_ACTIVITY_
Please return all lines in the listing holding the word "https".

_DATA TO EXAMINE_
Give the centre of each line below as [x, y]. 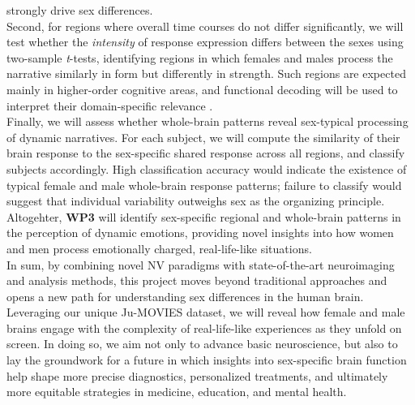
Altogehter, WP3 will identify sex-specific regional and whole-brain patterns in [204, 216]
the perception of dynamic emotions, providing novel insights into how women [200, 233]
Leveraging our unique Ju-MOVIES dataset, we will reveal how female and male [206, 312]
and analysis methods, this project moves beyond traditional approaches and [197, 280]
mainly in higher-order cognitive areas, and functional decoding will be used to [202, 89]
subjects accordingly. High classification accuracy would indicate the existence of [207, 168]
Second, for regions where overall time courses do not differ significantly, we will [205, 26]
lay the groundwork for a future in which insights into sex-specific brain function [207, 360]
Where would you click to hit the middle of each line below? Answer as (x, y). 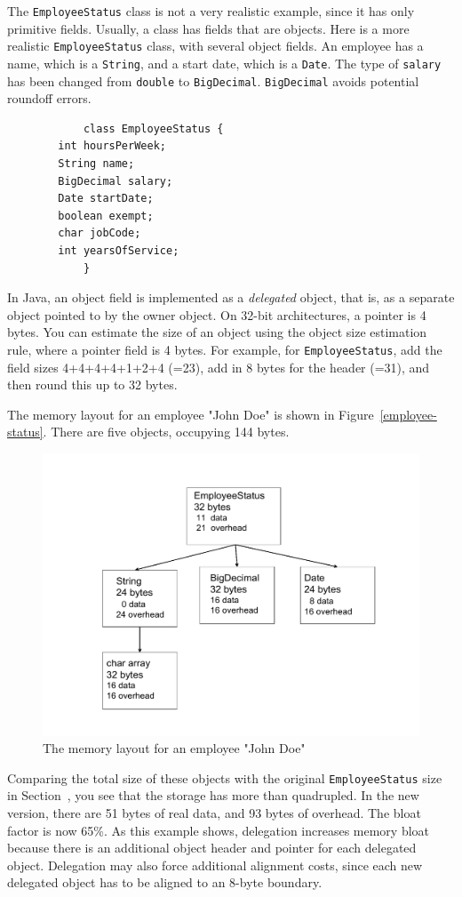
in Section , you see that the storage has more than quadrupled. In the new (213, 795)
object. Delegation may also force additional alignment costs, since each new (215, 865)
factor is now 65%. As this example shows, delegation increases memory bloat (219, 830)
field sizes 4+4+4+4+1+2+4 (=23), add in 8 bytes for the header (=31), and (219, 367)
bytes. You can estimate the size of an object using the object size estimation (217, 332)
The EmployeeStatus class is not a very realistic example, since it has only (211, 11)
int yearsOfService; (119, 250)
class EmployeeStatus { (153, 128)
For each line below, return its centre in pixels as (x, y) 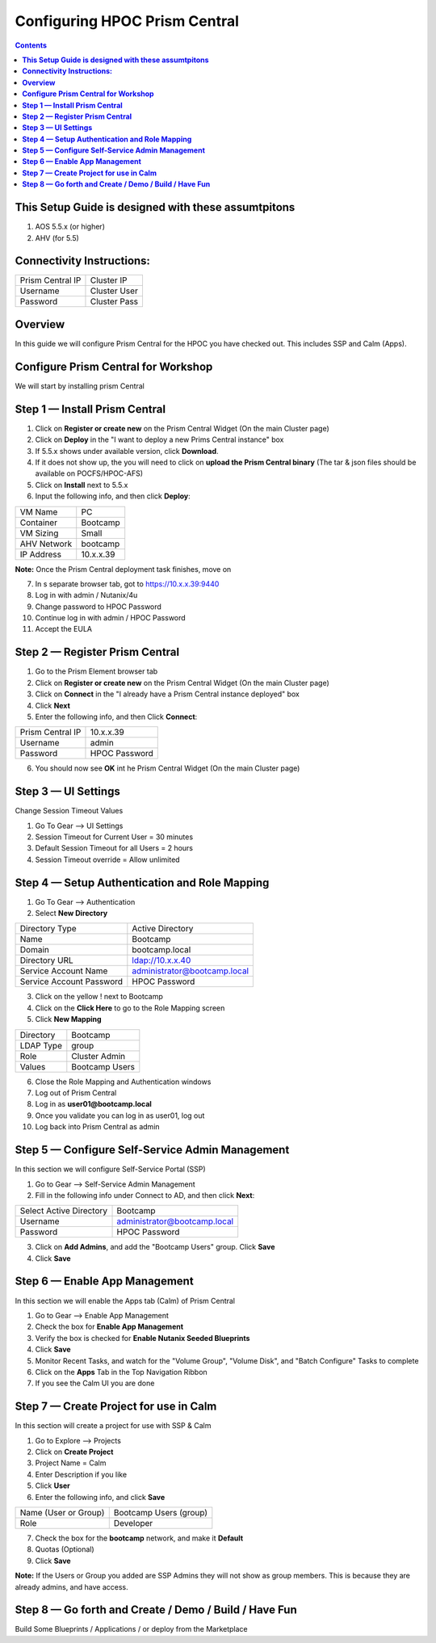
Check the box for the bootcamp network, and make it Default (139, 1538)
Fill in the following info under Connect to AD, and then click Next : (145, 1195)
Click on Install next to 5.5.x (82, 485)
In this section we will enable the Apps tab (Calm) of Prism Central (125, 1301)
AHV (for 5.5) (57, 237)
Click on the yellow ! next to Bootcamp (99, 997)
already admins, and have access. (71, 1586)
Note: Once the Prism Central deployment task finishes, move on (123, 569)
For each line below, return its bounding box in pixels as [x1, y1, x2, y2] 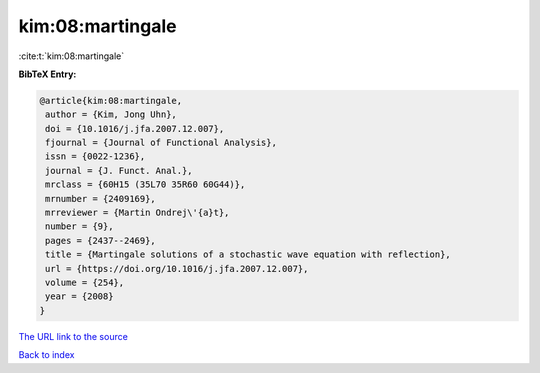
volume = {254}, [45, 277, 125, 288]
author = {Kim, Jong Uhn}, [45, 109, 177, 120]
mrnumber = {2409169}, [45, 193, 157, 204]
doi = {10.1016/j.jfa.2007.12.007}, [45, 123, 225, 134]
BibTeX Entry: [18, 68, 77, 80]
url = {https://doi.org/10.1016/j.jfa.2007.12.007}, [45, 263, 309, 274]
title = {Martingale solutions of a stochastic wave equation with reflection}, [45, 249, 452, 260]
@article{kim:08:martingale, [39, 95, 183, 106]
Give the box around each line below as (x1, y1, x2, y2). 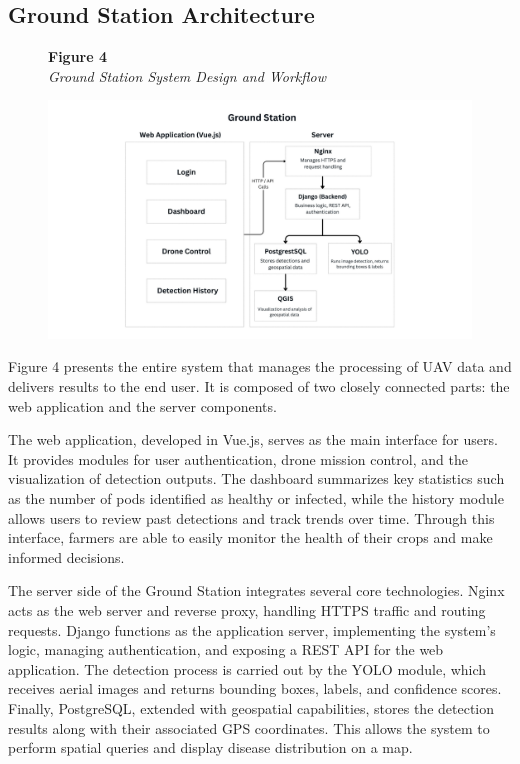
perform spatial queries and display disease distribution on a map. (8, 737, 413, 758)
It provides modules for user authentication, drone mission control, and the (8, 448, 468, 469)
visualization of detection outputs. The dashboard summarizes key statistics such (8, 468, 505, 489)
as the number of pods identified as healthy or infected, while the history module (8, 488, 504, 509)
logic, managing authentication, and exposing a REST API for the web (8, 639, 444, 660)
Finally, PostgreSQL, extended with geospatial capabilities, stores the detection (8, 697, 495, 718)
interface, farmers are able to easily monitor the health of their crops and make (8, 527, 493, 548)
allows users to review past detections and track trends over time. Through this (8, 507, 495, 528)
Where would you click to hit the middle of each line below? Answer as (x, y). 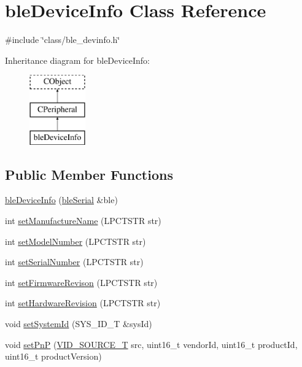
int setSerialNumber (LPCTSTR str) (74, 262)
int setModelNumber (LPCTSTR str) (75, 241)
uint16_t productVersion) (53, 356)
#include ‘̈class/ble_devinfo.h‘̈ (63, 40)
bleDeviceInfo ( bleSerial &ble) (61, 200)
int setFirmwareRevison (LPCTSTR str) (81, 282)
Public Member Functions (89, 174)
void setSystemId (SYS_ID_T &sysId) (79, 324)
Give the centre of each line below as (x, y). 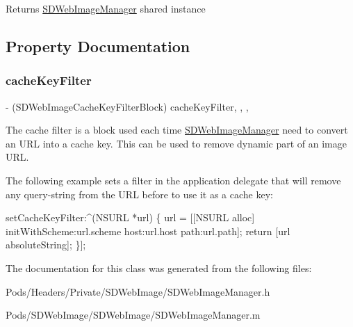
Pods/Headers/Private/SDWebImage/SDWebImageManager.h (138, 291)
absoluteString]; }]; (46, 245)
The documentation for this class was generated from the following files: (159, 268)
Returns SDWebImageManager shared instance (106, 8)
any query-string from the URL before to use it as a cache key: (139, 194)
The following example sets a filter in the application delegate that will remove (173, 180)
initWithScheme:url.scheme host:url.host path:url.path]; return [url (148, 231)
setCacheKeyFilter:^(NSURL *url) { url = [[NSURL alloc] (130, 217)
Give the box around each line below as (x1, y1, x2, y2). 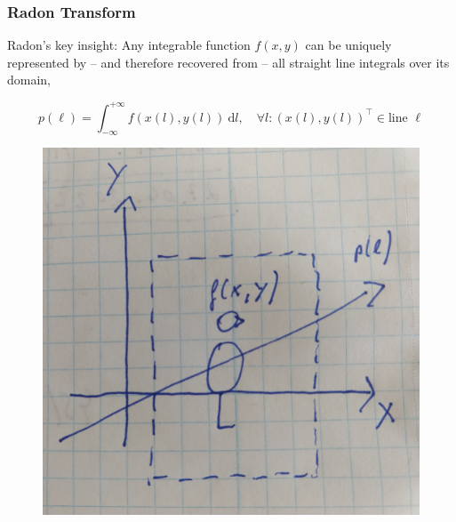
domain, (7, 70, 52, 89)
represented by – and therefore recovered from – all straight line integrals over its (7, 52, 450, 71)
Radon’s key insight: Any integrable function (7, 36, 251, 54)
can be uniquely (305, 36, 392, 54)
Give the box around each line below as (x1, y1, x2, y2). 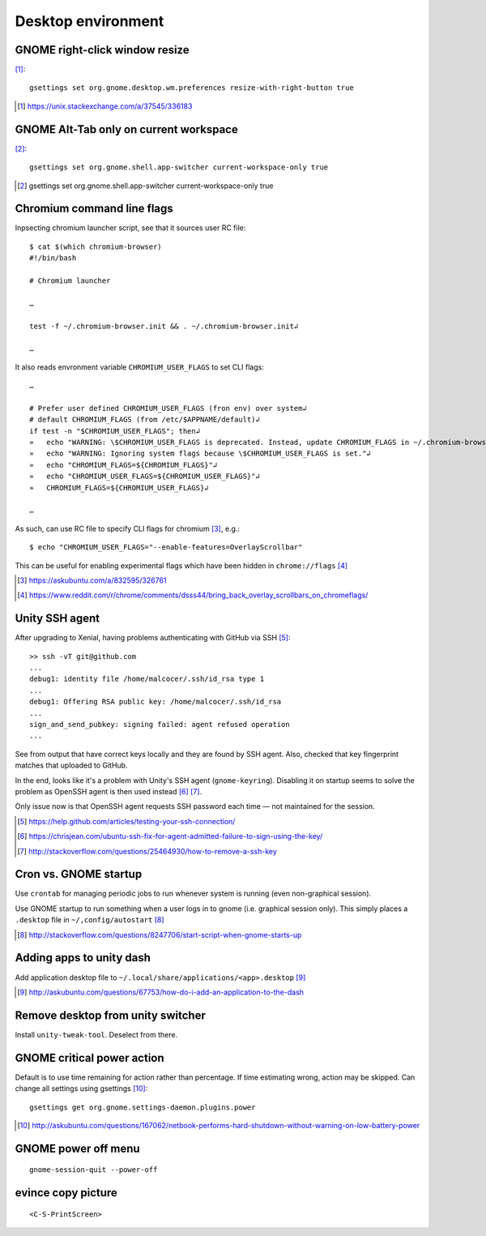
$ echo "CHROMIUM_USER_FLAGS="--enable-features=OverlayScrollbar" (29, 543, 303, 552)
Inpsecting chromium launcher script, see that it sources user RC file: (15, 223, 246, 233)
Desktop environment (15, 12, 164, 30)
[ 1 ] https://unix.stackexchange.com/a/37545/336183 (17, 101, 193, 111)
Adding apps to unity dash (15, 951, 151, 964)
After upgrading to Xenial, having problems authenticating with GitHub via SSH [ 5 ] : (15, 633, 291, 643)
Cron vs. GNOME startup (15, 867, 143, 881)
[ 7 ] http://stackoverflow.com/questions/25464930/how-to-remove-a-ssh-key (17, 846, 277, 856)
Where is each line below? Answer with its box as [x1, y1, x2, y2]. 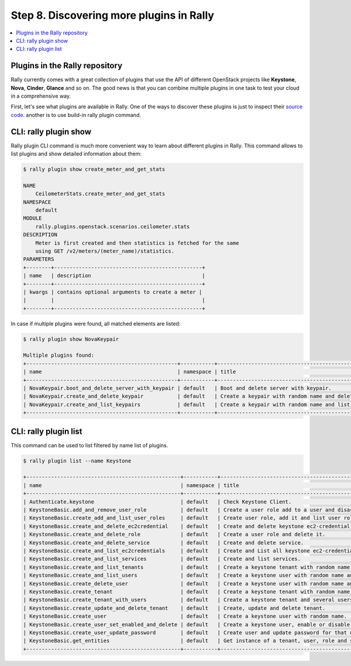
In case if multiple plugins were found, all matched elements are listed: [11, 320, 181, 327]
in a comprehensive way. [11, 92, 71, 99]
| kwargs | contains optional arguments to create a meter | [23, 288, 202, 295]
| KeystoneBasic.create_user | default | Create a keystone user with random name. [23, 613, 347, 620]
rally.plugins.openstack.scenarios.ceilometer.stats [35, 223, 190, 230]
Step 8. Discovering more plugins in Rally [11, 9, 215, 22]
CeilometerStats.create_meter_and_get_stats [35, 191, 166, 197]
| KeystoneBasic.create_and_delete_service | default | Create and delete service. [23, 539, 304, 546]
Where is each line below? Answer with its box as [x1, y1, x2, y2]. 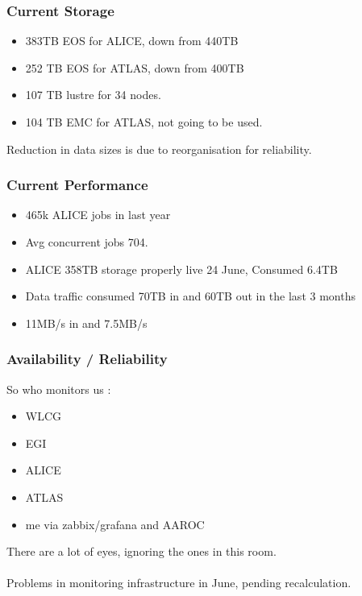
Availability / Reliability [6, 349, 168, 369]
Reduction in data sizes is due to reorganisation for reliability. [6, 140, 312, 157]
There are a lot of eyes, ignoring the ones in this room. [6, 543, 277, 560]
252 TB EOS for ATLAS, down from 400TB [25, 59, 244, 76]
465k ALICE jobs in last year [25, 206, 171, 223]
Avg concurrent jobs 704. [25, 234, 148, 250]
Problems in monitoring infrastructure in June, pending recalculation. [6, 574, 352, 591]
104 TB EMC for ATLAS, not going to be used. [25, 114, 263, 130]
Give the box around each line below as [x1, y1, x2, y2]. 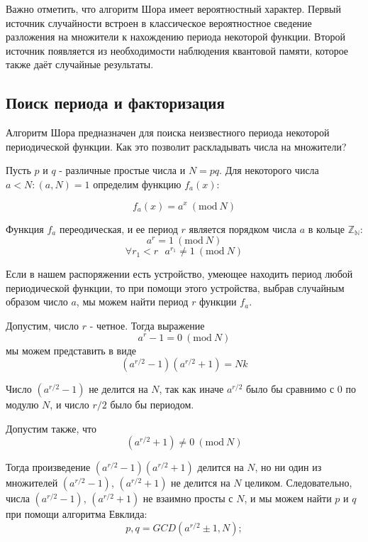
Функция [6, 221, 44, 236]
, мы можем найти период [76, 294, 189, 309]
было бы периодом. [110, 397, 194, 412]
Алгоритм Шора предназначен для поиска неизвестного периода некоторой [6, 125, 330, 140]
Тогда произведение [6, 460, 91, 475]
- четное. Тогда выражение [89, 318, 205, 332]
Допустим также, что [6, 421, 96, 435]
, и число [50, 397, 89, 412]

_ANSWER TO THIS EXERCISE_
url = {https://doi.org/10.1016/j.jfa.2007.12.007}, [45, 263, 309, 274]
[ 1 ] https://unix.stackexchange.com/a/37545/336183 (17, 101, 193, 111)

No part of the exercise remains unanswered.